Though instinctively you may guess that these are nerve cell nuclei, the nuclei of nerve cells are generally located in ganglia or in the spinal cord, not randomly throughout the nerve. Also, nerve cell bodies are huge and very obvious. Instead, the nuclei observed in non-myelinated nerves are mostly Schwann cells (there are occasional fibroblasts as well). There are two ways that Schwann cells interact with nerves. They can myelinate the nerve or they can just envelop the nerve without myelinating it. Many non-myelinated nerve fibers can be enveloped in a Schwann cell, and non-myelinated fibers tend to be smaller in diameter than myelinated fibers.

Compare and contrast the cellular process of myelination in the CNS and PNS.

The process of myelination is essentially the same in both the central and peripheral nervous systems. Initially, the axon of the nerve is enveloped by the myelinating cell (Schwann cells in the PNS, oligodendrocytes in the CNS), which continues to wrap the axon in concentric circles of cytoplasm and plasma membrane). After many wraps, the cytoplasm is squeezed out of the wrapped areas, with the exception of some paranodal cytoplasm that remains. After extruding the cytoplasm, the plasma membranes in adjacent wraps fuse and form sheaths of myelin around the axons of neurons. The myelin sheath functions as an electrical insulator, impeding current flow across the plasma membrane of the axon. The sheath is interrupted in places along the axon between adjacent Schwann cells, and these gaps are called the "nodes of Ranvier". Action potentials (nerve impulses) traveling along the nerve fiber are able to jump from one node of Ranvier to the next (a process called saltatory conduction), which greatly increases the rate of transmission of neural signals. The primary differences between the CNS and the PNS are the type of glial cell that produces the myelin and the ratio of nerve fibers per glial cell. In the PNS, individual Schwann cells myelinate one internodal segment of individual axons. The oligodendrocytes in the central nervous system, however, are able to myelinate up to 50 axons each, and can generate multiple internodal segments.
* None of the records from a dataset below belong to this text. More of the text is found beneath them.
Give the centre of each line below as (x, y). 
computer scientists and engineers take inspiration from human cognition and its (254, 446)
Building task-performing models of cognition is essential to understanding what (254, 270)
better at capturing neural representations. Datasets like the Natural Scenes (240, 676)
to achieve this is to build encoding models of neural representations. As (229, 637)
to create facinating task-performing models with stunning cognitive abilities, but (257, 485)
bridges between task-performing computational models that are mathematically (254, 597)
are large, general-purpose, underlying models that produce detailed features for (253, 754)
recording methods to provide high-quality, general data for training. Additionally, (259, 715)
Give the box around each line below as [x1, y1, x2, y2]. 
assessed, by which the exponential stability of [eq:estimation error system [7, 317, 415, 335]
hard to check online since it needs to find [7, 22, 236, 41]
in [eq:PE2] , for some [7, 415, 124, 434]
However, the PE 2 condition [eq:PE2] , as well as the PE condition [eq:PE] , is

1. The nuclei indicated by the arrows in Panel A and labeled "N" in the electron micrograph in Panel B (which is a high magnification view of the boxed area in panel A) belong to which type of cell?

View Image

  1. Schwann cells
  2. Smooth muscle cells
  3. Fibroblasts of the perineurium
  4. Dorsal root (sensory) ganglion neurons
  5. Autonomic ganglion neurons

Answer

Correct answer 1. Schwann cells as the images depict a myelinated nerve in Panel A and an unmyelinated nerve in Panel B.
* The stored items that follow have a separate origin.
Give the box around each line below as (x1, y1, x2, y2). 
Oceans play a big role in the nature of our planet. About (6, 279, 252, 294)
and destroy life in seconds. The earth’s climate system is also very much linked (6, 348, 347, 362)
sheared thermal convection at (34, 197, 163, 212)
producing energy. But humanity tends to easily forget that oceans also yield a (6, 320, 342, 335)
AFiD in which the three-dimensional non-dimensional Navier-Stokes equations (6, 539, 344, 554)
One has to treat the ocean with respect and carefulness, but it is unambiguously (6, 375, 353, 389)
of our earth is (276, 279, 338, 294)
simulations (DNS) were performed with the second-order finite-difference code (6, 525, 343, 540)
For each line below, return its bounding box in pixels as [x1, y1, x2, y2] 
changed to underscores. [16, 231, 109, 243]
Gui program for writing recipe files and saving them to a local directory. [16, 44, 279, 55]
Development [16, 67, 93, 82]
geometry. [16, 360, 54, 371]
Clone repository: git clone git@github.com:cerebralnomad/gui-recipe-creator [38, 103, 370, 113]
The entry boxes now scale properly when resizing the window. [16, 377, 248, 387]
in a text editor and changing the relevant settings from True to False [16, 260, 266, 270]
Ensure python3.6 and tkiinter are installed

2. What type of cell junction plays an important role in the FUNCTION of the connective tissue layer indicated by the arrows?

View Image

Nervous System tisue
  1. Gap junction
  2. Desmosome
  3. Hemidesmosome
  4. Zonula adherens or adherent junction
  5. Tight junction

Answer

Correct answer 5. Tight junctions in the perineurium.

3 Identify the cells indicated by the arrows in the below micrograph.

View Image

  1. Dorsal root ganglion neurons
  2. Autonomic ganglion neurons
  3. Satellite cells
  4. Schwann cells
  5. Intrafusal muscle fibers (cell)

Answer

Correct answer 2. Autonomic ganglion neuronal cell bodies between two layers of smooth muscle cells. The image depict a myenteric plexus or Auerbach's plexus.